Here the evidence is largely consistent with proposition two. Six of the eight consistently high-performing firms had a clear over-arching vision and common values. In contrast, two of the three poor performing firms did not have such clarity. Printing Company (pseudonym) had a senior team that both articulated a clear strategic intent as well as an overarching vision and identity. This senior team could not, however, execute against this clear strategy and overarching identity. Moreover, three of the four firms that learned how to be ambidextrous had or developed a well-defined vision.

For example, at USA Today there was an explicit strategy to “be a network, not a newspaper. ” The over-arching aspiration was to be “the local paper for the global village. ” This strategy and vision, and a common set of values around fairness, accuracy, and trust, helped knit together a highly differentiated organization. Of the twelve firms able to execute ambidextrous designs, only HP Scanner and Misys were able to implement the ambidextrous design without an overarching identity.

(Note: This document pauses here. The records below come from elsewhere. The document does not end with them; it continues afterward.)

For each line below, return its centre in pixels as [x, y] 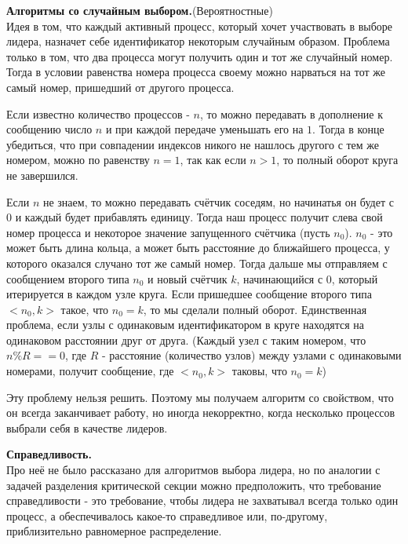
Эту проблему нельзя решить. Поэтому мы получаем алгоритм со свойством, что [200, 397]
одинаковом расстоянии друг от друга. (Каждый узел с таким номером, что [186, 340]
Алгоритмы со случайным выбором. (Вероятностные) [140, 10]
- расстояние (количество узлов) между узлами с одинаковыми [251, 355]
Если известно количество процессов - [98, 113]
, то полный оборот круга [337, 160]
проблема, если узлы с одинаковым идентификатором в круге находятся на [186, 325]
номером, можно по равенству [78, 160]
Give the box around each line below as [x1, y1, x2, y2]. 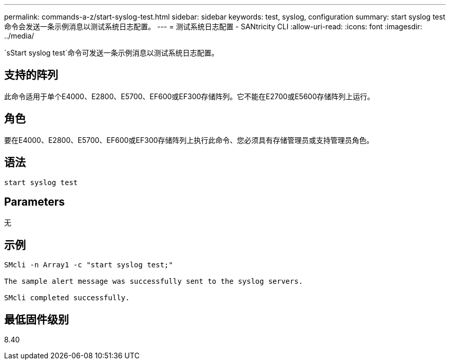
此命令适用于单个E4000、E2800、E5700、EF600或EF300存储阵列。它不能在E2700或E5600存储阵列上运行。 [4, 92, 374, 101]
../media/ [4, 31, 34, 40]
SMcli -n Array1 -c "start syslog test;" [4, 261, 173, 269]
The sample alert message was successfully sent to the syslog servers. [4, 277, 303, 286]
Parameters [4, 195, 65, 208]
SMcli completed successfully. [4, 294, 130, 302]
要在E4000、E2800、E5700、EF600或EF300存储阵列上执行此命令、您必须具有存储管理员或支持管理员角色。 [4, 135, 374, 144]
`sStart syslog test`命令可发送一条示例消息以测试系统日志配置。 [4, 48, 219, 57]
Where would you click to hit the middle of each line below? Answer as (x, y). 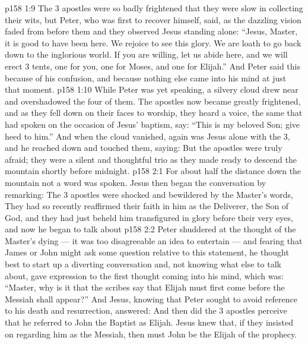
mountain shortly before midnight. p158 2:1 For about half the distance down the (153, 171)
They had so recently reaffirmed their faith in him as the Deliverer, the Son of (147, 206)
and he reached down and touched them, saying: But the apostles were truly (144, 148)
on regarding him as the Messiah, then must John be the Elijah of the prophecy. (151, 334)
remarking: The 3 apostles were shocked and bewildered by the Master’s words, (149, 194)
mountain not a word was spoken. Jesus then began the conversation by (136, 182)
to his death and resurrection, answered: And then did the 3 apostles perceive (146, 310)
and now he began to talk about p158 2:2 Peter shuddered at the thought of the (150, 229)
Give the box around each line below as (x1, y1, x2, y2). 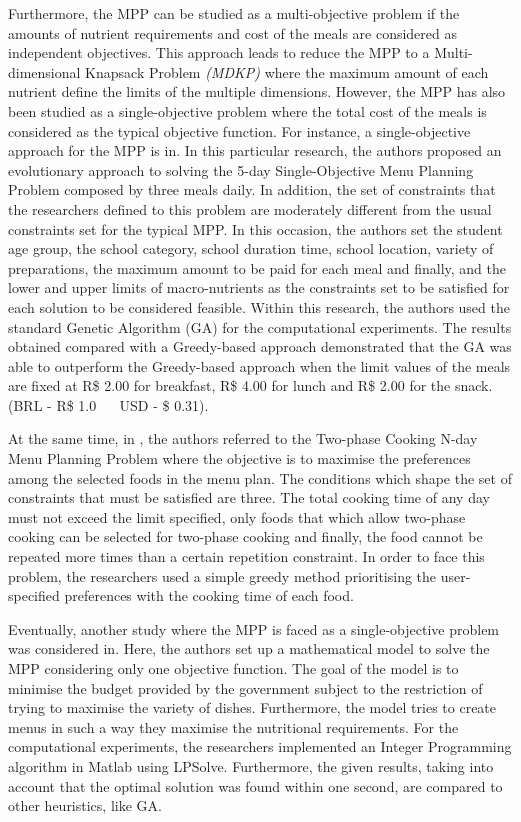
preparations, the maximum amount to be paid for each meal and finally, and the (8, 257, 507, 278)
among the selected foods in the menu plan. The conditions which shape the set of (8, 467, 512, 488)
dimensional (8, 61, 81, 82)
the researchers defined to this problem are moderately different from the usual (8, 198, 492, 219)
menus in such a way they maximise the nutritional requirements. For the (8, 716, 459, 737)
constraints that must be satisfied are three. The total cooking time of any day (8, 487, 490, 508)
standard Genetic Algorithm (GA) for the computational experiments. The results (8, 316, 512, 337)
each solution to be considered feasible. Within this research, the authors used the (8, 296, 510, 317)

Thus, while not definitive, the evidence suggests that a common vision is an important discriminator of more- versus less-successful ambidextrous designs, but not necessarily a sufficient one. The third proposition argued for the importance of a consensus in the senior team about the ambidextrous strategy and a common-fate reward system within the team to promote this. Our data supports this proposition. In each of the three instances of failure, there was a lack of consensus within the senior team about the relative importance of ambidexterity and there was no .

How Managers Explore and Exploit common-fate reward system for the senior team. Interviews suggested that the existing reward systems that were based on sub-unit or functional performance were a major cause of the inability of the organization to leverage common assets. In the case of SAP, these disputes played out in the unwillingness of the sales force to promote lower-margin new products and disputes among senior managers about revenue recognition.

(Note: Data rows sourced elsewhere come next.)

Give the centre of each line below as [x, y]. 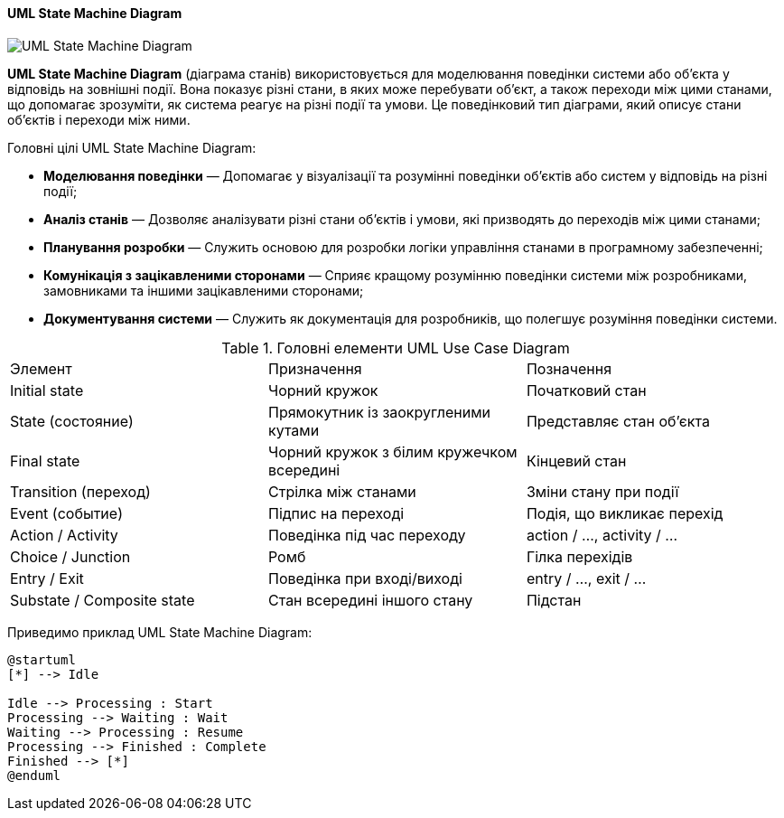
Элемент [41, 368]
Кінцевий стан [576, 461]
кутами [294, 430]
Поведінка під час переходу [367, 535]
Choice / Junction [70, 556]
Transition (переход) [80, 491]
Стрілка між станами [342, 491]
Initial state [47, 390]
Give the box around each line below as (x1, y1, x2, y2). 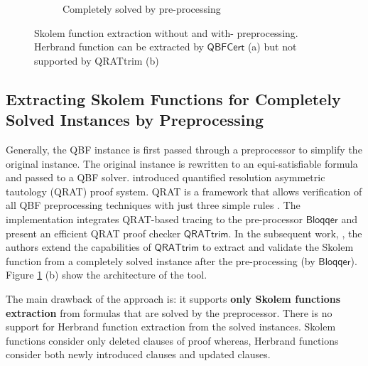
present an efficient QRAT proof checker (6, 225, 181, 240)
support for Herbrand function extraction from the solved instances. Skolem (6, 319, 336, 334)
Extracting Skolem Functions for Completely (6, 87, 341, 109)
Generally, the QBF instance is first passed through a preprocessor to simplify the (6, 141, 362, 156)
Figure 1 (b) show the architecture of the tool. (6, 267, 207, 282)
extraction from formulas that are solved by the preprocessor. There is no (6, 305, 332, 320)
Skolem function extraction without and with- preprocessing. (34, 25, 298, 40)
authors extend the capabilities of (6, 239, 151, 254)
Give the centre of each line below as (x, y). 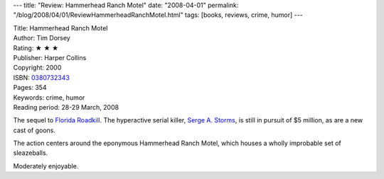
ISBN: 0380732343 (42, 77)
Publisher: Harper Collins (50, 57)
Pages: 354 (30, 88)
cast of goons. (34, 130)
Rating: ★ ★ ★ (36, 48)
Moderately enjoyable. (46, 166)
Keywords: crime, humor (49, 97)
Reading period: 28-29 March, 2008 (66, 107)
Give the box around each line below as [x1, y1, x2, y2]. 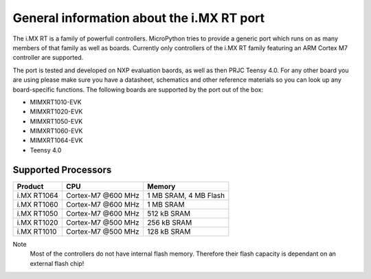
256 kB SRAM [147, 217, 192, 227]
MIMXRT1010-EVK [30, 98, 82, 106]
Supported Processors [12, 164, 112, 175]
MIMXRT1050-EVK [30, 117, 83, 125]
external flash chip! [30, 259, 85, 267]
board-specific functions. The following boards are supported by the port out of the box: [12, 85, 264, 93]
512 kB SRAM [147, 208, 191, 218]
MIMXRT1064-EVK [30, 136, 83, 144]
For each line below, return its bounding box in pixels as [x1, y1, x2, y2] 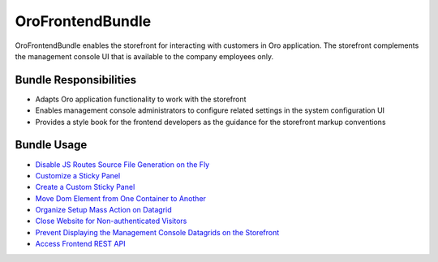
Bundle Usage [15, 138, 88, 152]
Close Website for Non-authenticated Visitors [35, 216, 187, 226]
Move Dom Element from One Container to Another [35, 193, 207, 203]
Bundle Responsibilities [15, 73, 137, 87]
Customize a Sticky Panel [35, 170, 121, 180]
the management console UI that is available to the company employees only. [15, 51, 274, 61]
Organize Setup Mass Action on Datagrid [35, 205, 172, 215]
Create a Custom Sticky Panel [35, 183, 135, 192]
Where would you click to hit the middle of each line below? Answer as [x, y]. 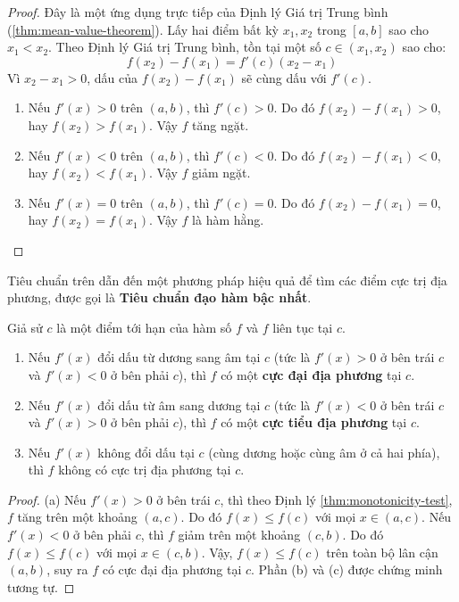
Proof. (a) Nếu [47, 499]
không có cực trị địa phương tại [145, 470]
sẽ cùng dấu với [284, 77]
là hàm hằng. [228, 220]
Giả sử [25, 327]
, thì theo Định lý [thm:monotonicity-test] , [336, 499]
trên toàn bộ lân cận [382, 552]
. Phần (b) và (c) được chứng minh [347, 569]

In the printing company case, short-term financial pressures and the lack of any common-fate reward for the senior team resulted in a focus on achieving short-term revenue targets through the older but higher-margin products. Similarly, at Defense Corp, White’s Homeland Security initiative was initially opposed by other members of the senior team because of its inability to generate short-term revenue. The uncertainty of a long sales-cycle associated with a new government customer was overwhelmed by the short-term metrics of revenue and gross margin.

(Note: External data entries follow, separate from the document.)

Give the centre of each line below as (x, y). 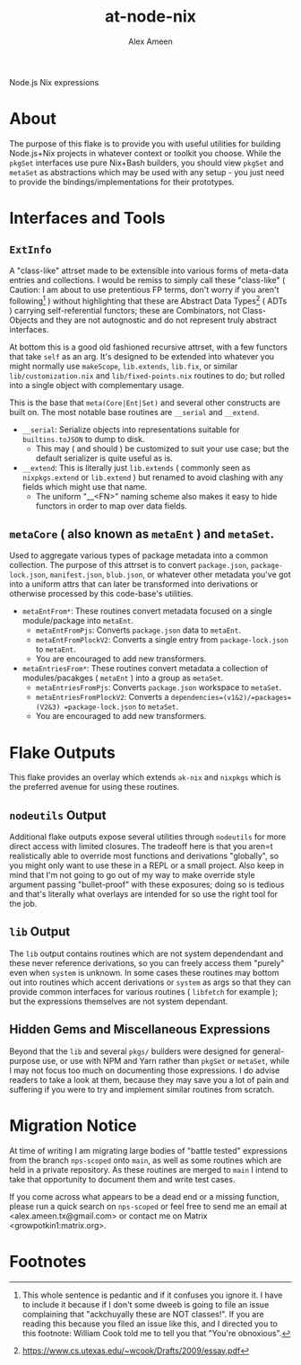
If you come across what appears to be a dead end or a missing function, (144, 1196)
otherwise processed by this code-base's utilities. (102, 594)
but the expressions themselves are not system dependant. (119, 1001)
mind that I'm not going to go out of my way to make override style (132, 875)
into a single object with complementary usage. (97, 385)
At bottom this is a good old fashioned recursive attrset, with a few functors (149, 347)
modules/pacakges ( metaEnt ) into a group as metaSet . (123, 678)
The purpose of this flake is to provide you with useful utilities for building (145, 143)
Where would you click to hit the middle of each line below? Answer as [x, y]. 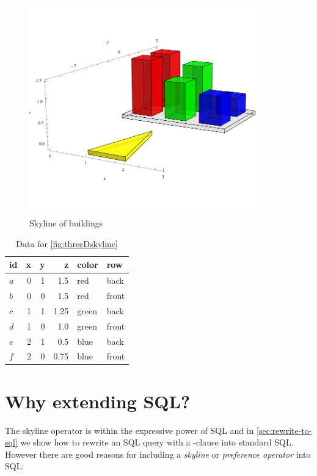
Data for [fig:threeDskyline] [67, 243]
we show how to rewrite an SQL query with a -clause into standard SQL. [157, 442]
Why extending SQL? [98, 401]
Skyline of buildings [66, 223]
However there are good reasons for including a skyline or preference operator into [158, 454]
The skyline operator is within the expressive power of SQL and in [129, 430]
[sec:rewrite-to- [284, 430]
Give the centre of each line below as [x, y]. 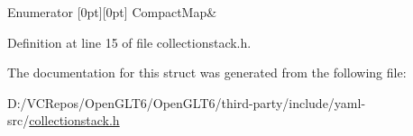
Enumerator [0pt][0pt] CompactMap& [112, 12]
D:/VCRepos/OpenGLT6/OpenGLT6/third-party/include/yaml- [187, 102]
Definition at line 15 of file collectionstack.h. [129, 42]
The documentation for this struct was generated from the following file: [207, 73]
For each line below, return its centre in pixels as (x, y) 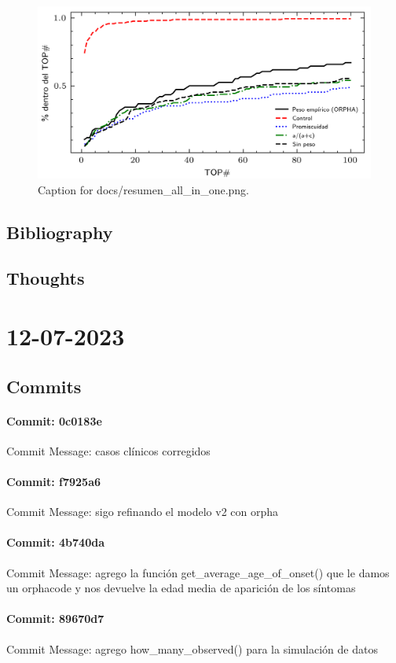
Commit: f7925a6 (54, 481)
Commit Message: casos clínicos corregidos (108, 450)
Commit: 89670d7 (55, 619)
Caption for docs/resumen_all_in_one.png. (143, 189)
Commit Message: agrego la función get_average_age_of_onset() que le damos (198, 572)
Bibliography (60, 232)
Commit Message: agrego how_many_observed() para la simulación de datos (192, 648)
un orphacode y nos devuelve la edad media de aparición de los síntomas (181, 588)
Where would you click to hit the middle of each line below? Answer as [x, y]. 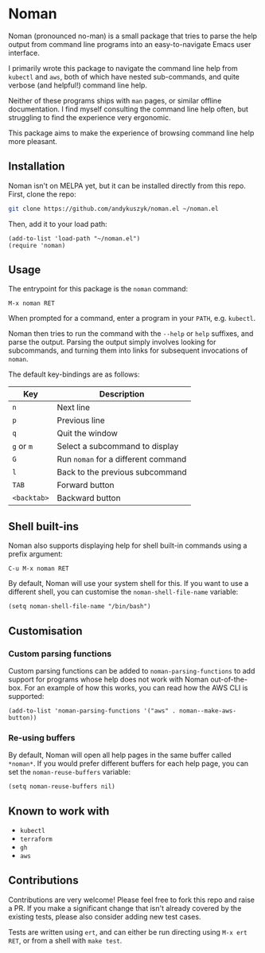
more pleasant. [33, 141]
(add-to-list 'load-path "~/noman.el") [74, 238]
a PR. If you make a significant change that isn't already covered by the [125, 908]
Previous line [81, 420]
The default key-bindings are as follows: [74, 374]
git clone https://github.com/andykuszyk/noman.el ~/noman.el [113, 209]
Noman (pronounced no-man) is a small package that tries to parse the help [132, 36]
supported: [26, 696]
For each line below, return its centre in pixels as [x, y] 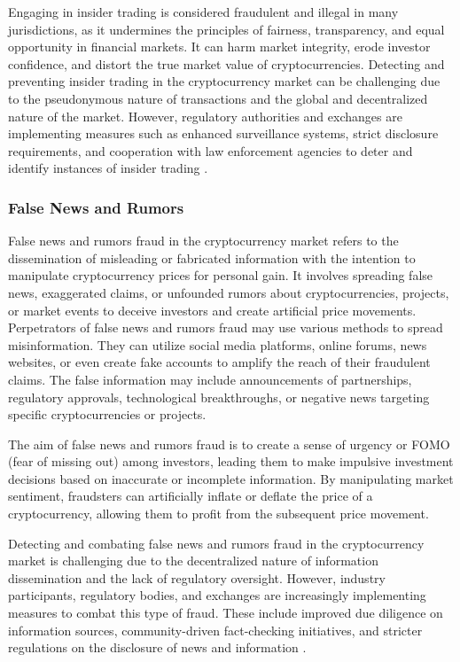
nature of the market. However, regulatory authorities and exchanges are [205, 116]
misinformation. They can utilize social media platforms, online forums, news [218, 344]
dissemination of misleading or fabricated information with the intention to [212, 257]
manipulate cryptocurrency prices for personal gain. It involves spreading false [221, 275]
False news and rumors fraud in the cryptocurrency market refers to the [203, 241]
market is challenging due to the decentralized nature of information [193, 561]
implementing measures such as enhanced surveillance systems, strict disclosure [223, 133]
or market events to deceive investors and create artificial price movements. [212, 310]
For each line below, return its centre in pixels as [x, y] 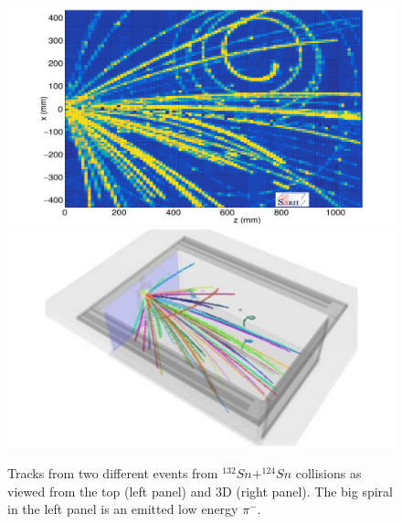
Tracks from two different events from [113, 473]
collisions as [328, 473]
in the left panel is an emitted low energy [123, 509]
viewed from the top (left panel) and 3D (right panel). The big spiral [200, 491]
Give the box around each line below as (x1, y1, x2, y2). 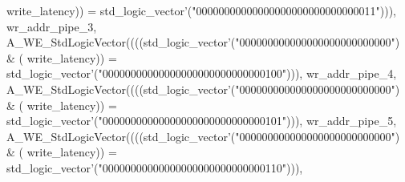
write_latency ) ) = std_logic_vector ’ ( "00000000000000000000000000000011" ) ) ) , (6, 2, 396, 18)
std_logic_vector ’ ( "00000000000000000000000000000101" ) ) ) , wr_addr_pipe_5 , (6, 112, 397, 129)
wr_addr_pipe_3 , (6, 18, 97, 34)
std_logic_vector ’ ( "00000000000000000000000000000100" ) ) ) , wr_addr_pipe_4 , (6, 65, 397, 82)
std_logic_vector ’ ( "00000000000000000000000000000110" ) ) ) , (6, 159, 303, 176)

The senior team’s systems for evaluating performance lacked the capacity to evaluate a business at a more immature phase of development. In contrast, in the most-successful ambidextrous efforts, the senior team was heavily incented to promote both explore and exploit businesses. In the Cisco TelePresence case, members of the governance team (Boards and Councils) had a significant portion of their bonus contingent on the success of both units. In the successful DaVita Rx case, there were initial disputes within the senior team about metrics and margins that were only resolved after a common-fate reward system was installed.

Conclusion

At Misys, senior team resistance was overcome only after Lawrie replaced the opposing managers. Importantly, in three of the four cases where the firms learned how to be ambidextrous, there was a shift from a lack of consensus ownership about the importance of the exploratory effort to a fully committed senior team. This shift in top team ownership of the ambidextrous strategy involved the creation of common-fate incentive systems, a shift in leadership behaviors of the senior manager, and, in several cases, turnover within the senior team.

The fourth condition proposed as necessary for successful ambidexterity was the presence of separate aligned architectures for the explore and exploit units coupled with targeted integration to ensure that common resources were leveraged across units. In all three instances of failure, these distinct alignments were conspicuously missing. In the case of SAP, responsibility for the exploratory venture (software-as-a-service) was split between two functional heads with the result that effective coordination never occurred and decisions were made slowly.